[Opening Dataset content section]

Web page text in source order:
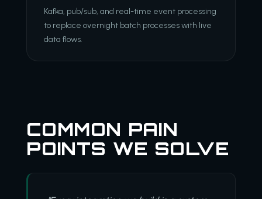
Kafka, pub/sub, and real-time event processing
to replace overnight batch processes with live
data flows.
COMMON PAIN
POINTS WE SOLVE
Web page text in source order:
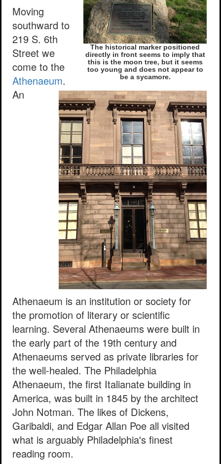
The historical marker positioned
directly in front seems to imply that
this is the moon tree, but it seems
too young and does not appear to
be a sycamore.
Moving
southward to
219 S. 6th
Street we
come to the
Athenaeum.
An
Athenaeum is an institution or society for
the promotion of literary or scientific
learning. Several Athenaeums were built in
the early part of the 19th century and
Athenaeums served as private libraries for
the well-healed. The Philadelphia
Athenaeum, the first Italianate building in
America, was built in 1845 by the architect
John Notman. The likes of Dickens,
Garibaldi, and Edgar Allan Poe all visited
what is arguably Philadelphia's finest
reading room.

[Closing Dataset content section]
[Opening Dataset content section]

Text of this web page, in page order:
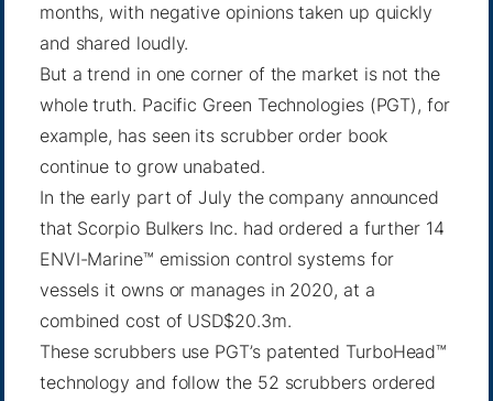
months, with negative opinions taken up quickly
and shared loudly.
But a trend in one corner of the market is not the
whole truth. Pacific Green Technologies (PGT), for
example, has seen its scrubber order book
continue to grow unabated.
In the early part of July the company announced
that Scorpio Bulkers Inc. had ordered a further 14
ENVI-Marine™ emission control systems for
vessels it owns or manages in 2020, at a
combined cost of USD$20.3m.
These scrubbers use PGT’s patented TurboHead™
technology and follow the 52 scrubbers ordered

[Closing Dataset content section]
[Opening Dataset content section]

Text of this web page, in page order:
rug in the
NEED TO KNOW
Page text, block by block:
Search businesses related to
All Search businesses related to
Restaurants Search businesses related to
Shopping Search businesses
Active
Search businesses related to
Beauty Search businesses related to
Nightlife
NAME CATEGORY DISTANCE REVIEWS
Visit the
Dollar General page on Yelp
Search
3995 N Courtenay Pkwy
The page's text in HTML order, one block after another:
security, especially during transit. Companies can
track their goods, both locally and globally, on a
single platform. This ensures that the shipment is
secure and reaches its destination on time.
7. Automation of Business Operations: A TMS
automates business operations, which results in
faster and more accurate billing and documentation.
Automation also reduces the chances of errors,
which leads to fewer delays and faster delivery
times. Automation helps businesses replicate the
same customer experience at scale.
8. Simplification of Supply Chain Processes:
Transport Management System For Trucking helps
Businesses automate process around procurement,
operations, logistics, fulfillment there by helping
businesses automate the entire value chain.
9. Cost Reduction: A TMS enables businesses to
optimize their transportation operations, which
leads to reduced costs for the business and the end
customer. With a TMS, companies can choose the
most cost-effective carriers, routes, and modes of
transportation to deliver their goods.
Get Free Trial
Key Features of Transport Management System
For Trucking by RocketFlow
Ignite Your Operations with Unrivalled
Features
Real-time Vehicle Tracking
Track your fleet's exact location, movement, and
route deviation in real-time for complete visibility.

[Closing Dataset content section]

Write down, word for word, the lines above from the one containing "single platform. This" through the one containing "8. Simplification of", both ends included.

**Result for this task:**
single platform. This ensures that the shipment is
secure and reaches its destination on time.
7. Automation of Business Operations: A TMS
automates business operations, which results in
faster and more accurate billing and documentation.
Automation also reduces the chances of errors,
which leads to fewer delays and faster delivery
times. Automation helps businesses replicate the
same customer experience at scale.
8. Simplification of Supply Chain Processes:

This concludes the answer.